_Exercise goal_
Return all lines from the listing below in which the string "Monique" occurs.

┄┄┄┄┄┄┄┄┄┄┄┄┄┄┄┄┄┄┄┄

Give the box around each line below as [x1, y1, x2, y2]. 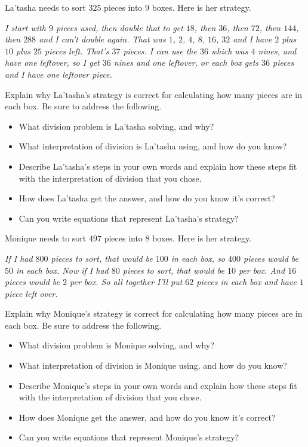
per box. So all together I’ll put [69, 275, 183, 288]
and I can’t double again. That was [39, 33, 166, 45]
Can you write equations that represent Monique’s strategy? [19, 431, 239, 443]
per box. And [238, 264, 285, 276]
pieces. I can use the [123, 44, 197, 57]
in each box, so [171, 252, 226, 264]
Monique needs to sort [5, 232, 87, 244]
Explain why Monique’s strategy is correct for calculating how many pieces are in [5, 307, 303, 320]
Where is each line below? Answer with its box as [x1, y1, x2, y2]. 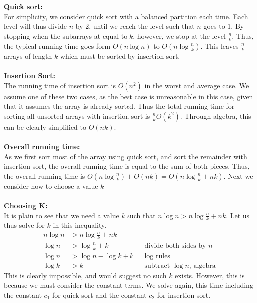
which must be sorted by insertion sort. [60, 50, 180, 61]
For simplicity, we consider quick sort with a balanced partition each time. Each [4, 11, 248, 21]
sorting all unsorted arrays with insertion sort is [4, 110, 150, 121]
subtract [144, 262, 170, 269]
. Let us [226, 210, 250, 220]
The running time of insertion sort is [4, 80, 116, 90]
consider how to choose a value [4, 180, 98, 191]
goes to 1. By [203, 21, 244, 31]
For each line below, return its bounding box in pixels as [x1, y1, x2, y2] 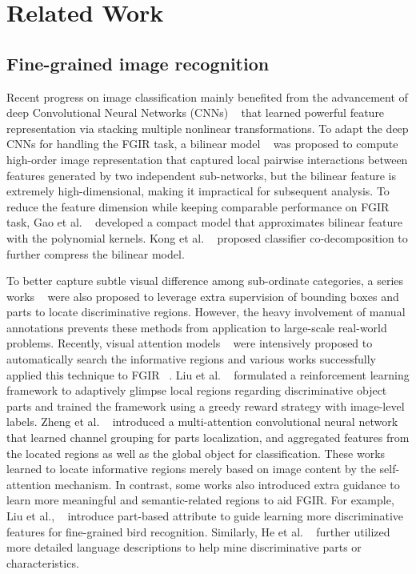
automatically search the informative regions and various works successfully [6, 351, 376, 367]
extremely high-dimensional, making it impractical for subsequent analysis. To [6, 183, 390, 199]
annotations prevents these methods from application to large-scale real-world [6, 319, 387, 335]
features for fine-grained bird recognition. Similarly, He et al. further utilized [6, 523, 390, 540]
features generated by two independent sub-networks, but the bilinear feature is [6, 167, 397, 183]
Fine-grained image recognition [6, 50, 270, 75]
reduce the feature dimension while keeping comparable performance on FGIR [6, 198, 390, 215]
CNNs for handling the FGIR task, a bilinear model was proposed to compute [6, 135, 398, 152]
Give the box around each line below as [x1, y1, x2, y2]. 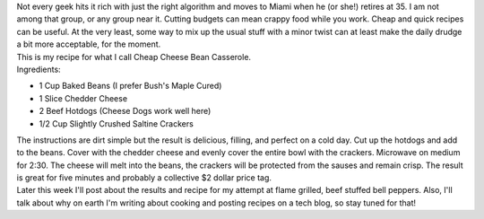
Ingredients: [16, 64, 62, 74]
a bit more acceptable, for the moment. [16, 39, 161, 49]
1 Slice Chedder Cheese [39, 92, 128, 103]
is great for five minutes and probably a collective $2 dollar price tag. [16, 172, 272, 183]
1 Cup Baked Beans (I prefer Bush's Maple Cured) [39, 81, 222, 92]
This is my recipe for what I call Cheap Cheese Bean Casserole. [16, 51, 251, 62]
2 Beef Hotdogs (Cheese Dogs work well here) [39, 106, 212, 117]
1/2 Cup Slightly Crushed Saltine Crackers [39, 118, 194, 129]
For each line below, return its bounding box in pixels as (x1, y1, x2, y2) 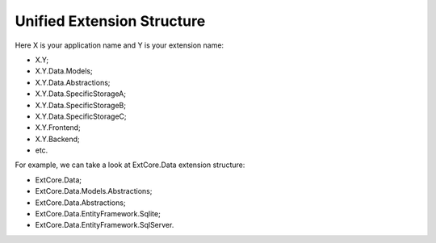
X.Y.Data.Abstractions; (35, 78, 111, 87)
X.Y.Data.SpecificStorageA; (35, 89, 127, 98)
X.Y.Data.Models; (35, 66, 93, 76)
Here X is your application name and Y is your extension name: (15, 40, 224, 50)
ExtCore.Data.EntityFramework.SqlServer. (35, 220, 174, 230)
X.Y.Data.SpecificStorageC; (35, 111, 127, 121)
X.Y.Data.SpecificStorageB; (35, 100, 127, 110)
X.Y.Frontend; (35, 123, 81, 132)
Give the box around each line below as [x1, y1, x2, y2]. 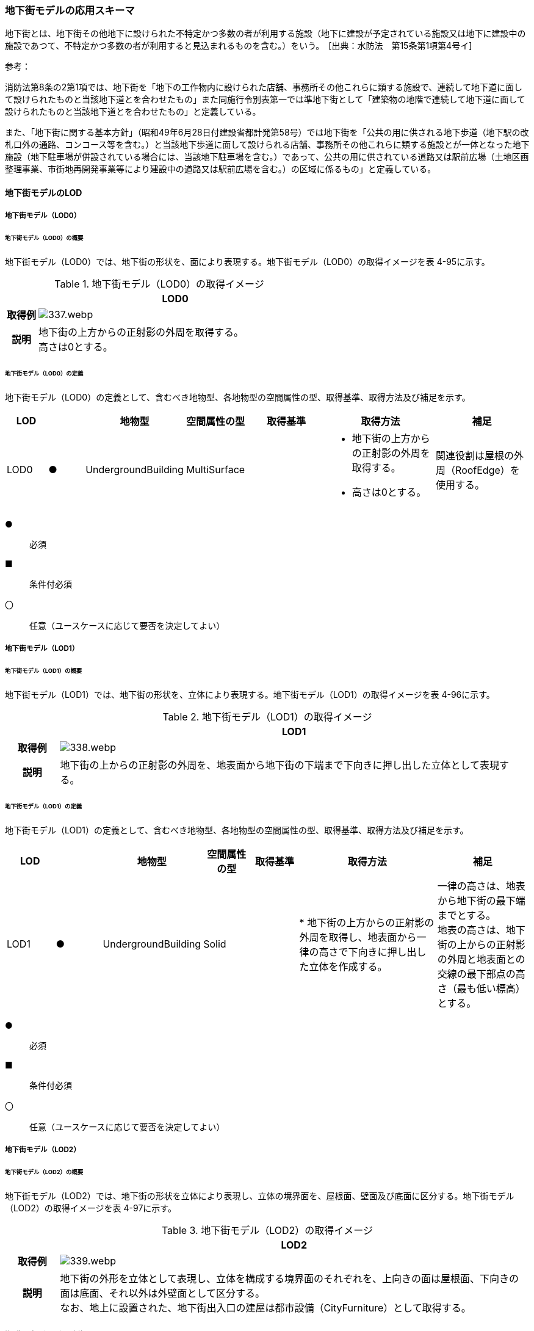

┄┄┄┄┄┄┄┄┄┄┄┄┄┄┄┄┄┄┄┄

_Task answer_
Can you write equations that represent Monique’s strategy? [19, 431, 239, 443]
Monique needs to sort [5, 232, 87, 244]
Explain why Monique’s strategy is correct for calculating how many pieces are in [5, 307, 303, 320]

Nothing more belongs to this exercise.